Rep. Sanders is even more explicit: “it is likely that the day after reimportation passes, the pharmaceutical industry will lower their prices in the United States to the same level that they sell their products worldwide.” But why stop at Canada? Mexico has lower prices. Or, better yet, look to Congo or Afghanistan, known hotbeds of pharmaceutical research.
The situation obviously is not fair to Americans. However, U.S. citizens are not paying higher prices to subsidize foreign consumers. Pharmaceutical companies base their prices on local supply and demand. As long as they can cover the marginal cost of marketing an additional pill overseas, they will do so; they will not sell at a loss overseas no matter how profitable the domestic market. And if they could charge more in the U.S. they would do so, irrespective of foreign opportunities. National markets operate independently of one another.

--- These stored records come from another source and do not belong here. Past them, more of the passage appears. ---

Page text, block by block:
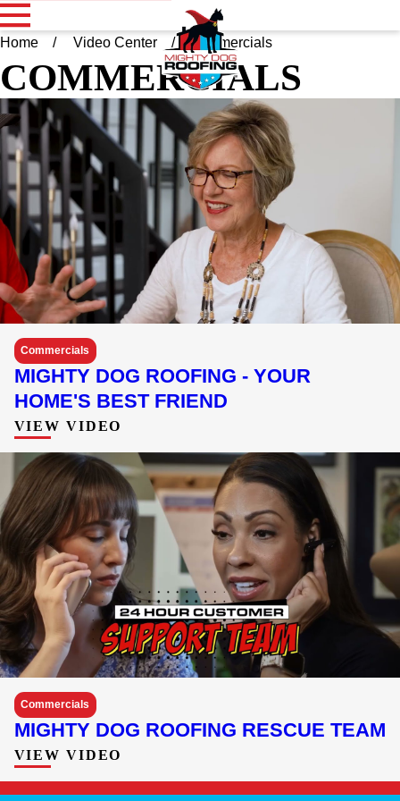
Home Video Center Commercials
COMMERCIALS
Commercials
MIGHTY DOG ROOFING - YOUR
HOME'S BEST FRIEND
VIEW VIDEO
Commercials
MIGHTY DOG ROOFING RESCUE TEAM
VIEW VIDEO
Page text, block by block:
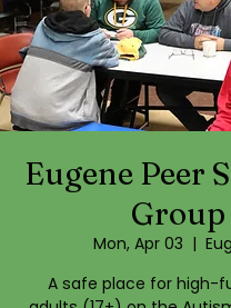
Eugene Peer
Group
Mon, Apr 03
  |
A safe place for high-
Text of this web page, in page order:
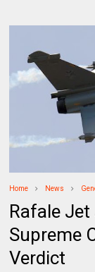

In practice, uniform international prices would be impossible to maintain. Exchange rate vagaries would quickly create price differentials. Trying to maintain uniformity would not only be administratively difficult; it would be economically suicidal, since no business can ignore the economic conditions of the market within which it is selling.

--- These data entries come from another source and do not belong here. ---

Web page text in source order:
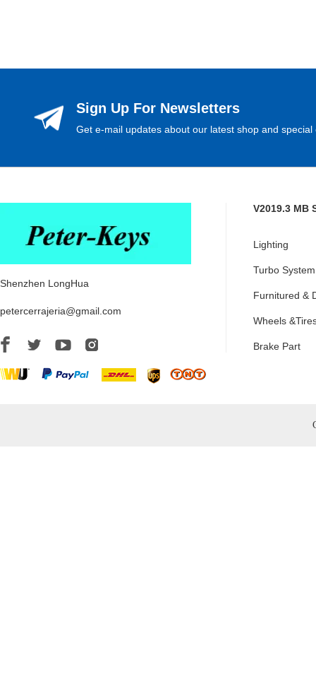
Sign Up For Newsletters
Get e-mail updates about our latest shop and special
Shenzhen LongHua
petercerrajeria@gmail.com
V2019.3 MB
Lighting
Turbo System
Furnitured &
Wheels
Brake Part
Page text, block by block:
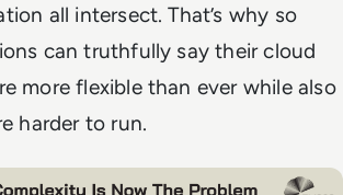
all intersect. That’s why so
can truthfully say their cloud
more flexible than ever while also
harder to run.
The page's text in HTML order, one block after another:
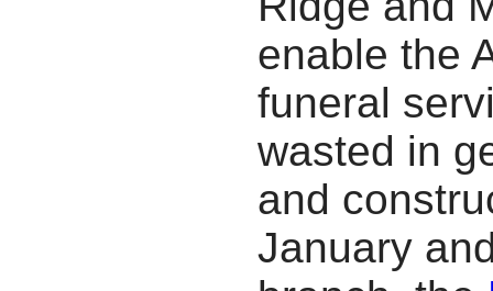
enable the
funeral
wasted in
and
January
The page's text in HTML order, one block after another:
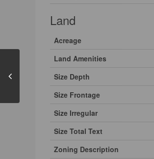
Land
Acreage
Land Amenities
Size Depth
Size Frontage
Size Irregular
Size Total Text
Zoning Description
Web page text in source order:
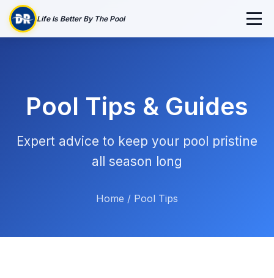
Life Is Better By The Pool
Pool Tips & Guides
Expert advice to keep your pool pristine
all season long
Home / Pool Tips
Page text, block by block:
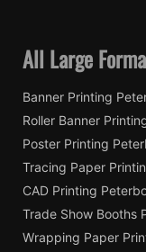
All Large
Banner Printing
Roller Banner
Poster Printing
Tracing Paper
CAD Printing
Trade Show Booths
Wrapping Paper

Indeed, forcing firms to choose between sales in the U.S. and foreign nations would encourage drugmakers to stop selling overseas rather than dump drugs at distress prices in America, their largest market. Overseas customers would have access to fewer medicines; U.S. manufacturers would lose sales and revenue; Americans would bear an even greater relative burden of global R&D expenditures.
Thus, reimportation could work only by forcing companies to sell to foreign retailers at lower prices. For instance, Glaxo is cutting off Canadian pharmacies that ship south of the border to prevent reimportation. Which is why Americans hoping for a free, or at least a reduced cost, lunch are so upset. They really want regulation. Reimportation does not reflect free trade; it is the antithesis of free trade.
Pharmaceuticals are expensive. So Congress should “take a stand for affordable prescription drugs,” says Rep. Gutknecht. But doctors’ visits, heart‐bypass operations, cancer treatments, and hospital stays also are expensive. Before Americans complain about the price of drugs, they should remember the benefits they are receiving.
Nor is reimportation an answer to rising pharmaceutical costs. In the name of free trade Washington would join other countries in confiscating the wealth of drugmakers. Companies might have little choice but to continue providing their existing wares for less. Firms would not, however, have the same incentive to make new medicines. Which means future Americans would live shorter, more sickly lives. For there are no foreign markets off of which Americans could free ride.